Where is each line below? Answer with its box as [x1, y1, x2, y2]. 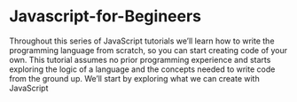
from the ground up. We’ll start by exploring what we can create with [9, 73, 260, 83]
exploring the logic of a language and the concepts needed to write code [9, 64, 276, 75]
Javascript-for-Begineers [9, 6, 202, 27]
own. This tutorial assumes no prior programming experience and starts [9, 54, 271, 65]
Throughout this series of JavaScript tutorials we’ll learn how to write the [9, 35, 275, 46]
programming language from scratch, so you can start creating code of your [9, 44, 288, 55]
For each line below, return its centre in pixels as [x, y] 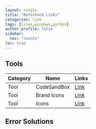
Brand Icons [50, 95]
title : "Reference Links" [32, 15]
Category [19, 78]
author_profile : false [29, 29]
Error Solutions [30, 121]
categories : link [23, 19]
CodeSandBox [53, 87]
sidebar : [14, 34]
* * *
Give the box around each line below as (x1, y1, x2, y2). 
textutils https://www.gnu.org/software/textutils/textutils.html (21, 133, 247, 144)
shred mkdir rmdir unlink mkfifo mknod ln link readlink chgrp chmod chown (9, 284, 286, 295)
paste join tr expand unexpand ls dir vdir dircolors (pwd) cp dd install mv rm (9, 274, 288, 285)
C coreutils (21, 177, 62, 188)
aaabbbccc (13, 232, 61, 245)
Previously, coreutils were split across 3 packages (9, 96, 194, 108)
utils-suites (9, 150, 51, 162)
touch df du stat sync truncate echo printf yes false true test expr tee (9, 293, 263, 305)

● **Work instruction**:
Above are the records. Copy word for word only their lines from the one holding "Javascript-for-Begineers [9, 6, 202, 27]" through the one holding "sidebar : [14, 34]", both included, and skip the images.

● **Solution to this exercise**:
Javascript-for-Begineers [9, 6, 202, 27]
own. This tutorial assumes no prior programming experience and starts [9, 54, 271, 65]
Throughout this series of JavaScript tutorials we’ll learn how to write the [9, 35, 275, 46]
programming language from scratch, so you can start creating code of your [9, 44, 288, 55]
For each line below, return its centre in pixels as [x, y] 
Brand Icons [50, 95]
title : "Reference Links" [32, 15]
Category [19, 78]
author_profile : false [29, 29]
Error Solutions [30, 121]
categories : link [23, 19]
CodeSandBox [53, 87]
sidebar : [14, 34]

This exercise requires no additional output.